# Problem to work on:
Would you transcribe the entries below, beginning at the line with "Risk Calculator" and ending after the line with "- US dollar trading defensively", exactly, with no picture and nothing more?

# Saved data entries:
□ □ □ □ □
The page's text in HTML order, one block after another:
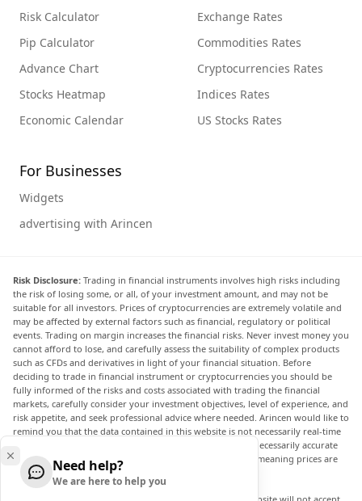
Risk Calculator
Pip Calculator
Advance Chart
Stocks Heatmap
Economic Calendar
Exchange Rates
Commodities Rates
Cryptocurrencies Rates
Indices Rates
US Stocks Rates
For Businesses
Widgets
advertising with Arincen
Risk Disclosure: Trading in financial instruments involves high risks including
the risk of losing some, or all, of your investment amount, and may not be
suitable for all investors. Prices of cryptocurrencies are extremely volatile and
may be affected by external factors such as financial, regulatory or political
events. Trading on margin increases the financial risks. Never invest money you
cannot afford to lose, and carefully assess the suitability of complex products
such as CFDs and derivatives in light of your financial situation. Before
deciding to trade in financial instrument or cryptocurrencies you should be
fully informed of the risks and costs associated with trading the financial
markets, carefully consider your investment objectives, level of experience, and
risk appetite, and seek professional advice where needed. Arincen would like to
remind you that the data contained in this website is not necessarily real-time
nor accurate. The data and prices on the website are not necessarily accurate
and may differ from the actual price at any given market, meaning prices are
indicative and not appropriate for trading purposes.
Need help?
We are here to help you
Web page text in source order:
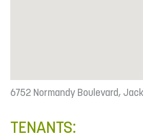
6752 Normandy Boulevard,
TENANTS:
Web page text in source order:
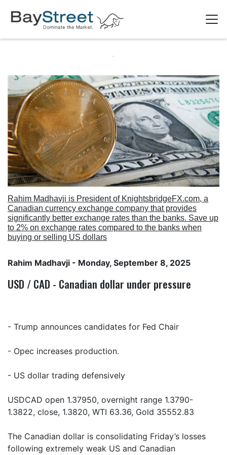
Rahim Madhavji is President of KnightsbridgeFX.com, a
Canadian currency exchange company that provides
significantly better exchange rates than the banks. Save up
to 2% on exchange rates compared to the banks when
buying or selling US dollars
Rahim Madhavji - Monday, September 8, 2025
USD / CAD - Canadian dollar under pressure
- Trump announces candidates for Fed Chair
- Opec increases production.
- US dollar trading defensively
USDCAD open 1.37950, overnight range 1.3790-
1.3822, close, 1.3820, WTI 63.36, Gold 35552.83
The Canadian dollar is consolidating Friday’s losses
following extremely weak US and Canadian
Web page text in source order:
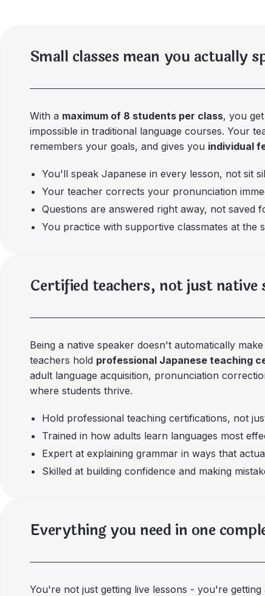
Small classes mean you actually
With a maximum of 8 students per class, you
impossible in traditional language courses. Your
remembers your goals, and gives you individual
You'll speak Japanese in every lesson, not sit
Your teacher corrects your pronunciation
Questions are answered right away, not saved
You practice with supportive classmates at the
Certified teachers, not just native
Being a native speaker doesn't automatically
teachers hold professional Japanese teaching
adult language acquisition, pronunciation
where students thrive.
Hold professional teaching certifications, not
Trained in how adults learn languages most
Expert at explaining grammar in ways that
Skilled at building confidence and making
Everything you need in one
You're not just getting live lessons - you're getting
□ □ □ □ □
# Result:
Risk Calculator
Pip Calculator
Advance Chart
Stocks Heatmap
Economic Calendar
Exchange Rates
Commodities Rates
Cryptocurrencies Rates
Indices Rates
US Stocks Rates
For Businesses
Widgets
advertising with Arincen
Risk Disclosure: Trading in financial instruments involves high risks including
the risk of losing some, or all, of your investment amount, and may not be
suitable for all investors. Prices of cryptocurrencies are extremely volatile and
may be affected by external factors such as financial, regulatory or political
events. Trading on margin increases the financial risks. Never invest money you
cannot afford to lose, and carefully assess the suitability of complex products
such as CFDs and derivatives in light of your financial situation. Before
deciding to trade in financial instrument or cryptocurrencies you should be
fully informed of the risks and costs associated with trading the financial
markets, carefully consider your investment objectives, level of experience, and
risk appetite, and seek professional advice where needed. Arincen would like to
remind you that the data contained in this website is not necessarily real-time
nor accurate. The data and prices on the website are not necessarily accurate
and may differ from the actual price at any given market, meaning prices are
indicative and not appropriate for trading purposes.
Need help?
We are here to help you
Web page text in source order:
6752 Normandy Boulevard,
TENANTS:
Web page text in source order:
Rahim Madhavji is President of KnightsbridgeFX.com, a
Canadian currency exchange company that provides
significantly better exchange rates than the banks. Save up
to 2% on exchange rates compared to the banks when
buying or selling US dollars
Rahim Madhavji - Monday, September 8, 2025
USD / CAD - Canadian dollar under pressure
- Trump announces candidates for Fed Chair
- Opec increases production.
- US dollar trading defensively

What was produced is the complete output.